To be reborn, first, you have to die.

My head was humming. That's what I remember first. The sound of billions of wings beat against the air mixed with the roar of wind rushing past my ears. The wind roared faster and closer with every second, howling and snapping at me until I couldn't distinguish one sound from another. I tried to cover my head, but my arms wouldn't move. They hung limply at my sides, flaccid and useless. Then the smell of sage, anise, and something dry filled the air.

In the distance, I could see a deep orange sun beginning to set against the mountains. Around me, the land looked as if the rocks had melted one on top of another in soft, dusty brown waves. I watched a man and a young boy standing with their backs to me at the edge of a rocky hill. As my eyes adjusted to the dimming light, I realized all around me were dozens of pillars of stone carved by the wind— the same wind that was howling wildly around me.

The boy leaned into the man, stretching onto his toes as he pointed into the distance. "Can you hear the sun whispering to her?" he asked, looking to a purple-ridged mountain far in the distance just being kissed by the setting sun. Despite the deafening noise, I could hear them clearly. They seemed either unconcerned or untouched by the storm. The man turned to him and smiled.

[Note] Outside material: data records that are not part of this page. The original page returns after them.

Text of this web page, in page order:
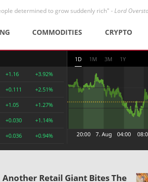
determined to grow suddenly rich" -Lord
COMMODITIES CRYPTO
+1.16 +3.92%
+0.111 +2.51%
+1.05 +1.27%
+0.030 +1.14%
+0.036 +0.94%
1D 1M 3M 1Y
Another Retail Giant Bites The

"The sun is whispering to the mountain?" he asked. The boy nodded. "What is he whispering to her?"

"He's asking her to run away into the sky with him," the boy whispered back. "But she can't because she's part of the earth. So the sun comes back to visit her every day."

As the boy squatted, dust blew fiercely into my eyes. I strained my arms, willing them to move. Instinct screamed at me to run, but I was rooted to the ground.

As the wind's howling slowly diminished, the buzzing retook its place. The man and boy disappeared along with the stone pillars. Wind and dust spun around me, whipping across my face, and I panicked. I still couldn't move. The buzzing intensified, and I felt tiny iridescent wings fluttering around me... wings, tens of millions of wings brushing my skin. I wanted to run. I needed to run.

Suddenly there was silence.

My skin felt warm as if I'd been bathing in the sun. I could smell something burning faintly, like metal and electricity. Resting on my back, I felt something hard and cold beneath me.

I stayed with my eyes closed for a few more moments, my heart still pounding from the storm and howling winds. Eventually, I opened my eyes. A pair of dark eyes met mine as the man leaned over me. He had his hands wrapped around each of my shoulders.